However, such benefit is most likely outweighed by the argument presented by the British Columbia Law Institute: a common law test is ‘better able to respond to emerging trends and new fact patterns’.[197] Subsequent caselaw development has allowed the original test to become more suited to each generation that has applied it since its inception.

Therefore, simply enacting a statutory codification of Banks alone would destroy its ability to evolve. Importantly, it would also not solve the Banks’ procedural issues outlined in Chapter 3.4.

4.3. A New Proposal

Even though a simple statutory codification of Banks would not be beneficial, it must be noted that to guarantee that reform is done relatively quickly and in a way that solves the problems identified, statutory reform is the best method. Therefore, it makes sense to create a statutory codification of the Banks test but design it in such a way that retains its flexibility. With this in mind, a new model of statutory reform is proposed.

4.3.A. First Feature

The importation of an unqualified starting presumption would make the Banks test more in line with 21st century attitudes towards capacity and disability. However, as demonstrated above, such presumption, and its determinative nature in favour of capacity, provides less protection for vulnerable testators, particularly dementia sufferers. To provide an ‘appropriate and effective safeguard’ for these testators,[198] a solution would be including a specific scenario whereby the starting unqualified presumption can be immediately displaced. The author proposes that this specific scenario is when a testator with either borderline or declining capacity has made radical changes to their will shortly before death. Using Banks as inspiration, radical changes will be defined as when ‘the natural affection and the claims of near relationship have been disregarded’ without any obvious explanation.[199] The displacement of the presumption will ensure that the determinative nature of an unqualified starting presumption will not apply in situations involving the testators who are most likely to be at risk of a conflict of interest between their authentic selves and the effects of their mental impairment. The importation of a starting presumption will also alleviate the criticism arising from using rationality of a will to trigger the presumption.

4.3.B. Second Feature

A criticism detailed in Chapter 3.4.A. is the highly mobile burden of proof. Therefore, it is proposed that the traditional three stages in the sequence is reduced to two. The first stage would entail the starting presumption of capacity (or lack of it in the aforementioned specific scenario). The second stage will use a holistic approach (similar to the one suggested by McCombe LJ in Re Burns, which was related to a decision on knowledge and approval):[200] after analysis of all available evidence, the Banks test will be applied to see whether the starting presumption can be reversed. This final decision will determine whether or not there is capacity.

4.3.C. Third Feature

To ensure that the Banks test can retain its common law flexibility despite being statutorily codified, the author proposes that a range of factors should be provided for the courts to consider when applying the Banks test. This way, the courts will have some discretion in their application, which would naturally allow the statutory test to evolve through case law.

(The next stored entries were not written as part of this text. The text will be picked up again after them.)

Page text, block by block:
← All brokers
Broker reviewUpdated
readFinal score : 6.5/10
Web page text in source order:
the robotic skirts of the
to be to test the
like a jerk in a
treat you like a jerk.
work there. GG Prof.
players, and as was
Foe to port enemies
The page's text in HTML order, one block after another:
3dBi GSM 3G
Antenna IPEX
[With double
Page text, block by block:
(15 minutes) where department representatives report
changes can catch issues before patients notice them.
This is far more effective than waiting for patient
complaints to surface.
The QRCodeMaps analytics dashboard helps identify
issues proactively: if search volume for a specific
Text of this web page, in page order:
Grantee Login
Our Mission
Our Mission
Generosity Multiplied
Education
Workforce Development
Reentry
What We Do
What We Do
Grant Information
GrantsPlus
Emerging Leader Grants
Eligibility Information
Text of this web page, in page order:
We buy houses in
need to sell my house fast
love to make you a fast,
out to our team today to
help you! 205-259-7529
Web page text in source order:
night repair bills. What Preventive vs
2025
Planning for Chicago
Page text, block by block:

When determining what these factors are, it is important to remember that the current law considers contextual rationality when applying the Banks test in the later stages of the traditional procedural sequence. In Chapter 3.4.C., it was argued that the intrinsic definition of rationality, which focused on reason at the expense of emotion, was inappropriate considering the importance of emotional intelligence  in assessing testamentary capacity.

To clarify and refocus this existing element of contextual rationality, it is proposed that it is rephrased as ‘cohesion’; this will be the first factor. Cohesion is defined as ‘the act or state of keeping together’,[201] a much more neutral definition that dispels the championing of reason over emotion. Cohesion will be used to consider the degree of unity in the testator’s wishes; this entails a comparison of the testator’s current wishes with his previous wishes, but importantly places greater value on the analysis of the testator’s more general long-standing moral and financial values. As Brook states, ‘consideration of the testator’s known desires and emotional attachments is essential if we are to uphold the testator’s autonomous wishes’;[202] replacing the analysis of rationality with cohesion will allow for a more explicit investigation into the emotions and passions of the testator, rather than merely what is deemed rational.

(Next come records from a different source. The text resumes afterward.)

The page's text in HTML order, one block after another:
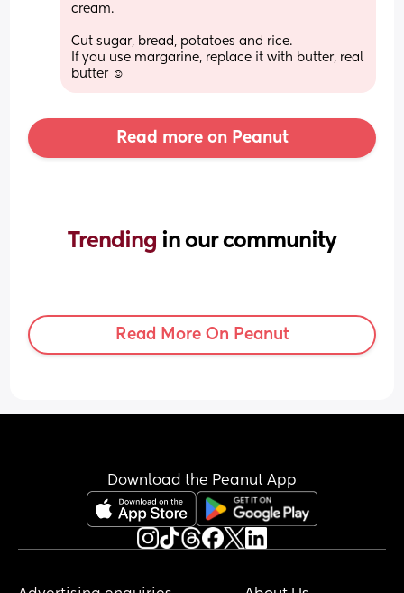
cream.
Cut sugar, bread, potatoes and rice.
If you use margarine, replace it with butter, real
butter ☺️
Read more on Peanut
Trending in our community
Read More On Peanut
Download the Peanut App
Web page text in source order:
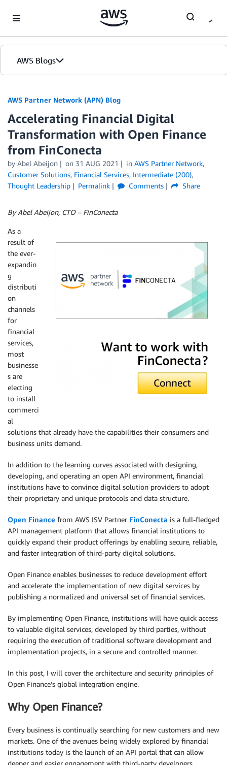
AWS Blogs
AWS Partner Network (APN) Blog
Accelerating Financial Digital
Transformation with Open Finance
from FinConecta
by Abel Abeijon on 31 AUG 2021 in AWS Partner Network,
Customer Solutions, Financial Services, Intermediate (200),
Thought Leadership
Permalink Comments Share
By Abel Abeijon, CTO – FinConecta
As a
result of
the ever-
expandin
g
distributi
on
channels
for
financial
services,
most
businesse
s are
electing
to install
commerci
al
solutions that already have the capabilities their consumers and
business units demand.
In addition to the learning curves associated with designing,
developing, and operating an open API environment, financial
institutions have to convince digital solution providers to adopt
their proprietary and unique protocols and data structure.
Open Finance from AWS ISV Partner FinConecta is a full-fledged
API management platform that allows financial institutions to
quickly expand their product offerings by enabling secure, reliable,
and faster integration of third-party digital solutions.
Open Finance enables businesses to reduce development effort
and accelerate the implementation of new digital services by
publishing a normalized and universal set of financial services.
By implementing Open Finance, institutions will have quick access
to valuable digital services, developed by third parties, without
requiring the execution of traditional software development and
implementation projects, in a secure and controlled manner.
In this post, I will cover the architecture and security principles of
Open Finance’s global integration engine.
Why Open Finance?
Every business is continually searching for new customers and new
markets. One of the avenues being widely explored by financial
institutions today is the launch of an API portal that can allow
deeper and easier engagement with third-party developers,
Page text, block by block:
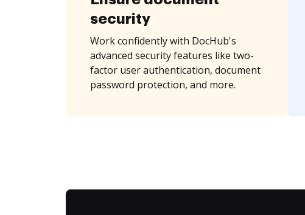
security
Work confidently with DocHub's
advanced security features like two-
factor user authentication, document
password protection, and more.

The second factor the courts will consider during application of Banks is ‘explicability of recent changes’. The author echoes the idea expressed by Shulman et all that if a testator makes a ‘radical change from their previously expressed wishes’, this should make a case for ‘a more detailed probing of their cognitive functioning’,[203] regardless of their vulnerability. The word ‘explicability’ will funnel a more open-minded investigation towards the possible explanations as to these radical changes, rather than simply determining whether such changes were rational or not.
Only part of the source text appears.